From a Buddhist viewpoint, when that life continuum -- that existence -- is interrupted, the present manifestation of the stream of kamma-energy is transformed. This event is what we know as death.

According to the Buddha, death is the temporary end of a temporary phenomenon. Death is not the complete annihilation of an existence because while organic life has ceased, the kammic force that had previously actuated is has not ended.

Physical form is but the outward manifestation of the invisible force of kamma -- volitional actions. Form ceases in compliance with nature. With this death, the presumed identity of the once living being also ends. But the volitional impulses wrought by thought, word and deed will manifest in a way that we have come to call rebirth.

This continuity flows unbroken, with no intermediate stage between one life and the next -- contrary to Tibetan Buddhist traditions that expounds a bardo stage. Rebirth immediately takes place within the 31 planes of existence. The unrelenting immediacy of rebirth may be compared to the lighting of a new candle with another candle. Fire from the first candle immediately causes the new wick to burn. There is no waiting upon positive contact. And the new flame cannot be said to have been a part of the first lighted candle.

 

Modes of Death

The Buddha lists four ways that death occurs:

Through the expiration of the life-span

Deaths due to old age come under this category. The human world has a definite life-span in different eras. At this time and age, the average human life-span is 75 years (Buddhist thought). In the absence of extraordinary life-prolonging kamma, a human life must succumb to death within this life-span.

Through the expiration of the reproductive kammic force

Sometimes, a strong volition or desire arising as the last thought before death can contain a special potentiality to decide on a subsequent birth. This is known as reproductive kammic force.

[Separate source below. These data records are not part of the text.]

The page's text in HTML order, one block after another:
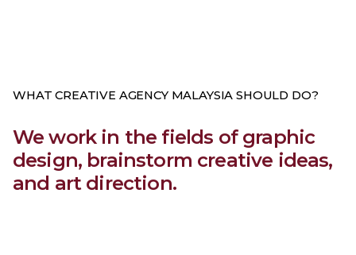
WHAT CREATIVE AGENCY MALAYSIA SHOULD DO?
We work in the fields of graphic
design, brainstorm creative ideas,
and art direction.
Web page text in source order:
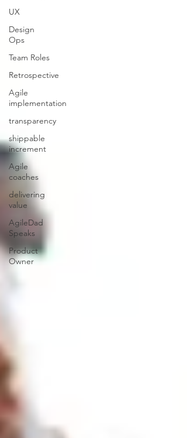
UX
Design
Ops
Team Roles
Retrospective
Agile
implementation
transparency
shippable
increment
Agile
coaches
delivering
value
AgileDad
Speaks
Product
Owner
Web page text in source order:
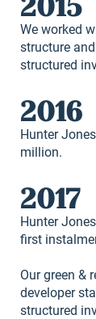
2015
We worked
structure
structured
2016
Hunter
million.
2017
Hunter
first
Our green &
developer
structured
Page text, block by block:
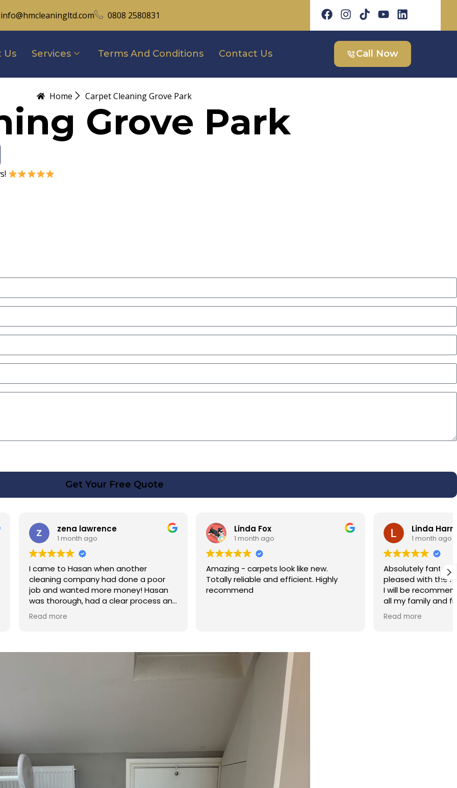
info@hmcleaningltd.com 0808 2580831
Us Services Terms And Conditions Contact Us Call Now
Home Carpet Cleaning Grove Park
Grove Park
Get Your Free Quote
another
had done a poor
money! Hasan
a clear process and
cost. Good post
Thank you Hasan!
Linda Fox
Amazing - carpets look like new.
Totally reliable and efficient. Highly
recommend
Linda Harris
Absolutely fantastic service very very
pleased with the results of my carpet.
I will be recommending the service to
all my family and friends. Hassan was
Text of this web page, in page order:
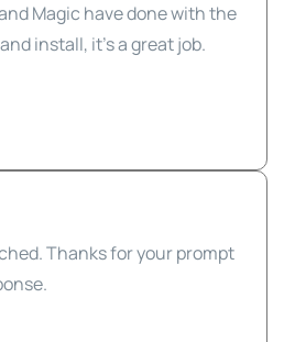
Magic have done with the
install, it's a great job.
Thanks for your prompt
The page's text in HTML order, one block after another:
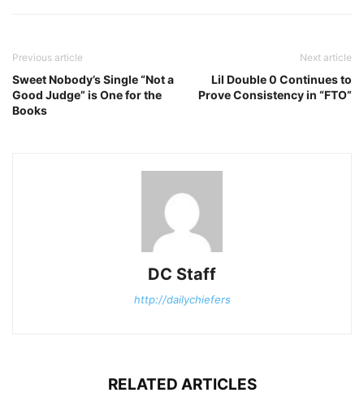
Previous article
Sweet Nobody’s Single “Not a
Good Judge” is One for the
Books
Next article
Lil Double 0 Continues to
Prove Consistency in “FTO”
DC Staff
http://dailychiefers
RELATED ARTICLES
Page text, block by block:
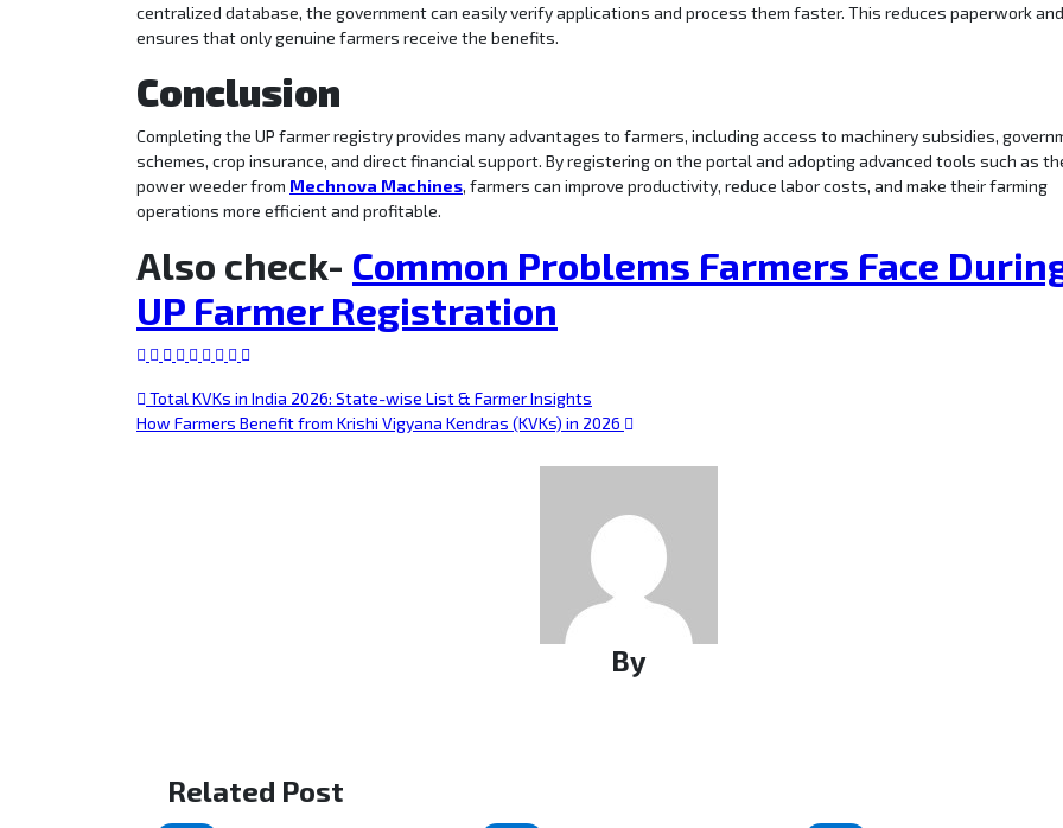
centralized database, the government can easily verify applications and process them faster. This reduces paperwork and
ensures that only genuine farmers receive the benefits.
Conclusion
Completing the UP farmer registry provides many advantages to farmers, including access to machinery subsidies,
schemes, crop insurance, and direct financial support. By registering on the portal and adopting advanced tools such as
power weeder from Mechnova Machines, farmers can improve productivity, reduce labor costs, and make their farming
operations more efficient and profitable.
Also check- Common Problems Farmers Face
UP Farmer Registration
Total KVKs in India 2026: State-wise List & Farmer Insights
How Farmers Benefit from Krishi Vigyana Kendras (KVKs) in 2026
By
Related Post
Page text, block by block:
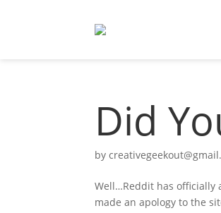
Did
by
Well…Reddit has officially
made an apology to the
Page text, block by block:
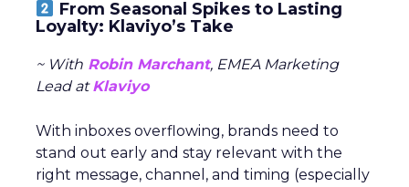
From Seasonal Spikes to Lasting
Loyalty: Klaviyo’s Take
~ With Robin Marchant, EMEA Marketing
Lead atKlaviyo
With inboxes overflowing, brands need to
stand out early and stay relevant with the
right message, channel, and timing (especially

When the potency of this force wears, then the life that it has caused will also end, even before old age encroaches.

Through the simultaneous expiration of both of the above

In the absence of any overriding actions, a life can also end when both of the above; life-span influence and kammic potency exhaustion set in.

The intervention of destructive kamma

There are powerful actions which can cut off the force of any reproductive kamma, just like a strong cross-current checking the path of an arrow and bringing it down to the ground. An act done in past lives (dormant until conditions bring about its ripening) that can bring severe repercussions or an act committed in the present life that demands immediate reaction can curtail a pre-determined life-span.

The first three are known as timely deaths (kalamarana). The last one is an untimely one (akalamarana).

To describe how the fourfold occurrence of death, the Buddha described the four ways a candle flame may go out. A lighted candle may be extinguished when the wax is finished; when the wick is finished; when both wax and wick finish; and when some external cause like a gust of wind blows the candle out.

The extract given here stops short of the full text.